Segment Start: EXTRACTED DATA
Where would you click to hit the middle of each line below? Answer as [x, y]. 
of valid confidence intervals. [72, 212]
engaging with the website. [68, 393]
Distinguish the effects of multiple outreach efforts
Segment End: EXTRACTED DATA
Segment Start: EXTRACTED DATA
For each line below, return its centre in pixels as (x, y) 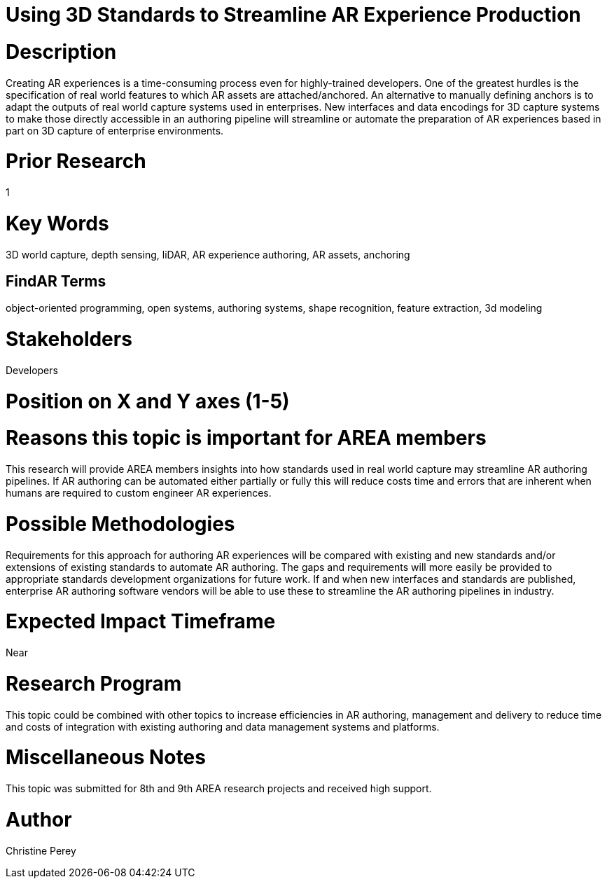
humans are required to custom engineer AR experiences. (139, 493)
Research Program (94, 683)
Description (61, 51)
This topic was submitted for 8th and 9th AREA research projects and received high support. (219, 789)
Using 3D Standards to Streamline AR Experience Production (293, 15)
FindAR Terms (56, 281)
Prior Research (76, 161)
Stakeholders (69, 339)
Segment End: EXTRACTED DATA
**REQUIRED WORK**
Retype word for word everything in the listing above from the line that holds "This topic was" down to the line that holds "Stakeholders (69, 339)". Keep both end lines and leave out the rest.

**EXPECTED ANSWER**
This topic was submitted for 8th and 9th AREA research projects and received high support. (219, 789)
Using 3D Standards to Streamline AR Experience Production (293, 15)
FindAR Terms (56, 281)
Prior Research (76, 161)
Stakeholders (69, 339)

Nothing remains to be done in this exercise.